Let $H$ be a $\mathbb R$-Hilbert space, $\kappa^{(i)}$ be a linear self-adjoint contraction (i.e. a bounded operator with operator norm at most $1$) on $H$ and $\lambda\in(0,1)$. It's easy to see that $$Q_\alpha:=(1-\alpha)\kappa^{(1)}+\alpha\kappa^{(2)}$$ is again a contraction on $H$ and hence the spectrum $\sigma(Q_\alpha)$ of $Q_\alpha$ is contained in $[-1,1]$. Thus, $$A_\lambda(\alpha):=(1-\lambda Q_\alpha)^{-1}(1+\lambda Q_\alpha)$$ is well-defined for all $\alpha\in[0,1]$.
I guess it's trivial, but for the moment I can't see why $$B_\lambda(\alpha):=\lim_{t\to0+}\frac{A_\lambda(\alpha+t)-A_\lambda(\alpha)}t\tag1$$ exists for all $\alpha\in[0,1)$. In particular, with respect to which operator topology do we need to understand $(1)$? The strong or even the uniform operator topology?
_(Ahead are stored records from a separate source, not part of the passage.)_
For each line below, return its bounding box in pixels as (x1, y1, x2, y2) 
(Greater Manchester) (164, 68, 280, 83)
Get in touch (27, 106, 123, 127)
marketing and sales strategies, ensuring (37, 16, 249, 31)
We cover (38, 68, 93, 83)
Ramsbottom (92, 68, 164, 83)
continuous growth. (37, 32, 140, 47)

Let $GL(H)$ denote the invertible elements of $B(H)$. Most of the work is understanding why the map $\iota: GL(H)\to GL(H)$, $x\mapsto x^{-1}$ is smooth. These statements are classical statements about invertible elements of Banach algebras, the relevant ingredient here is the von Neumann series:
To see that $GL(H)$ is open consider an $x\in GL(H)$ then look at the ball $B_{\|x^{-1}\|^{-1}}(x)$. If $y$ is in that ball then $$\|1-x^{-1}y\|=\|x^{-1}(x-y)\|<\|x^{-1}\|\,\|x^{-1}\|^{-1}=1$$ hence the von Neumann series $\sum_{n=0}^\infty (1-x^{-1}y)^{n}$ is the inverse of $1-(1-x^{-1}y)=x^{-1}y$. As $x$ and $x^{-1}y$ are invertible, so to is $y$.
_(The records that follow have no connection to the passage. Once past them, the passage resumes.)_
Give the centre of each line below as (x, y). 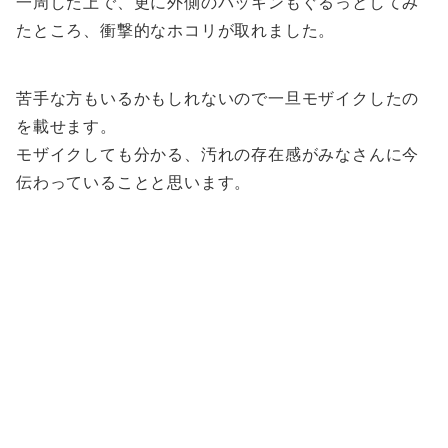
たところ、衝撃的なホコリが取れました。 (176, 31)
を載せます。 (66, 127)
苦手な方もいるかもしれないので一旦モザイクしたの (218, 99)
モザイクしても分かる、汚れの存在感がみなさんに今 (218, 155)
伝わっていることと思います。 (134, 183)

The next step is to see that the map $\iota:GL(H)\to GL(H)$, $x\mapsto x^{-1}$ is differentiable. First note that (for $h$ small enough): $$(x+h)^{-1}-x^{-1}= (x(1+x^{-1}h))^{-1}-x^{-1} = ((1+x^{-1}h)^{-1}-1)x^{-1},$$ in particular we may evaluate $1+x^{-1}h = \sum_{n=0}^\infty (-1)^n (x^{-1}h)^n$ for $h$ small enough. Plugging that into the equation we just got retrieves: $$\frac{\iota(x+h)-\iota(x)}{\|h\|} = - \frac{x^{-1}hx^{-1}}{\|h\|}+ o(h),$$ from which you may calculate that the differential of $\iota$ at $x$ exists and is equal to the map $h\mapsto -x^{-1}hx^{-1}$.
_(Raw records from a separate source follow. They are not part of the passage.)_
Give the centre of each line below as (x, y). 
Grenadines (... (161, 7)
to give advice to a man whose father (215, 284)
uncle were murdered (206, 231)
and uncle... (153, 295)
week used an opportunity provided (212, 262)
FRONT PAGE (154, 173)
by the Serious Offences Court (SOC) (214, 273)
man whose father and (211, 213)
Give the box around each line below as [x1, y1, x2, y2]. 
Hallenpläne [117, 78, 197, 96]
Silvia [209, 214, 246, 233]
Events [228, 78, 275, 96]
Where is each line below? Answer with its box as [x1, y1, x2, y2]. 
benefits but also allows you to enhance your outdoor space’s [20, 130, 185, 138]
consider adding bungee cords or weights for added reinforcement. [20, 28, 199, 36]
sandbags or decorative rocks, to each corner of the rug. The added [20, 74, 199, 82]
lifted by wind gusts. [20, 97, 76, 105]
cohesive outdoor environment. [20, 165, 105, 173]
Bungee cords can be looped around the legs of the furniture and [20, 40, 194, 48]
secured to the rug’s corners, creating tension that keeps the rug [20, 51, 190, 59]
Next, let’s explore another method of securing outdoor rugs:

Finally we apply this to our problem. $\|Q_\alpha\|≤1$ for $\alpha\in[0,1]$ and the norm varies continuously with $\alpha$, hence there is some $\epsilon$ so that $\|Q_\alpha\|<\frac1\lambda$ for all $\alpha\in[-\epsilon,1]$ and a fixed $\lambda\in(0,1)$. Thus $1-\lambda Q_\alpha$ is invertible for all $\alpha\in [-\epsilon,1]$ and since $Q_\alpha$ is actually smooth in $\alpha$, the map $(1-\lambda Q_\alpha)^{-1}$ is also smooth in $\alpha$ (here $\alpha \in (-\epsilon,1)$).
Then the product $(1-\lambda Q_\alpha)^{-1}(1+\lambda Q_\alpha)$ is smooth on $(-\epsilon, 1)$, in particular smooth at $0$. One may evaluate the differential:
$$d_\alpha = (1-\lambda Q_\alpha)^{-1} \lambda(\kappa^{(2)}-\kappa^{(1)})(1-\lambda Q_\alpha)^{-1}(1+\lambda Q_\alpha) +(1-\lambda Q_\alpha)^{-1} \lambda (\kappa^{(2)}-\kappa^{(1)})$$
(One remark that might still need to be made, is that if $f, g :U\to B(H)$ are differentiable, then $f\cdot g$ is differentiable with differential $d_x(f\cdot g)[h]= d_xf[h]\cdot g(x) + f(x)\cdot d_xg[h]$, this calculation is the same as the usual product rule.)